WORK ORDER — What is needed is an exact copy of the records below, without the pictures.

SOURCE INFORMATION —
Start of Block

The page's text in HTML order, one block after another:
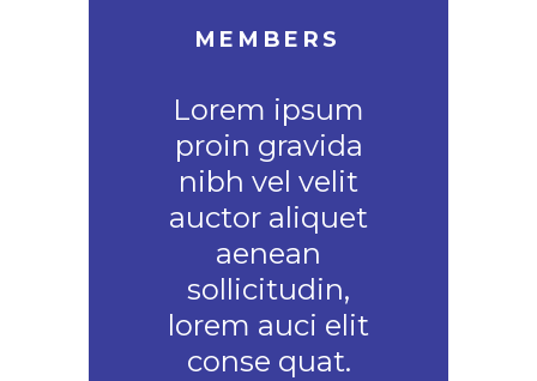
MEMBERS
Lorem ipsum
proin gravida
nibh vel velit
auctor aliquet
aenean
sollicitudin,
lorem auci elit
conse quat.

End of Block

REPLY TO THE EXERCISE —
The page's text in HTML order, one block after another:
MEMBERS
Lorem ipsum
proin gravida
nibh vel velit
auctor aliquet
aenean
sollicitudin,
lorem auci elit
conse quat.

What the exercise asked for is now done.